Recorded data

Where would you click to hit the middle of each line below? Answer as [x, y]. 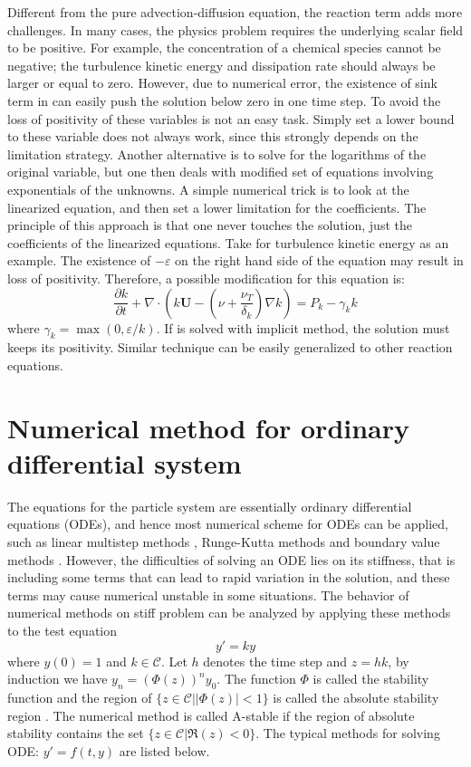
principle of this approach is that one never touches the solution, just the [210, 225]
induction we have [58, 679]
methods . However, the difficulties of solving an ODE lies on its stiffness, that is [231, 559]
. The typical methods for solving [348, 733]
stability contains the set [76, 733]
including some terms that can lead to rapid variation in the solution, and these [229, 577]
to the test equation [62, 630]
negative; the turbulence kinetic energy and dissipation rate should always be [221, 65]

TASK TO COMPLETE.
The entries above need to be printed again exactly; please exclude all pictures.

WRITTEN ANSWER.
Where would you click to hit the middle of each line below? Answer as [x, y]. 
principle of this approach is that one never touches the solution, just the [210, 225]
induction we have [58, 679]
methods . However, the difficulties of solving an ODE lies on its stiffness, that is [231, 559]
. The typical methods for solving [348, 733]
stability contains the set [76, 733]
including some terms that can lead to rapid variation in the solution, and these [229, 577]
to the test equation [62, 630]
negative; the turbulence kinetic energy and dissipation rate should always be [221, 65]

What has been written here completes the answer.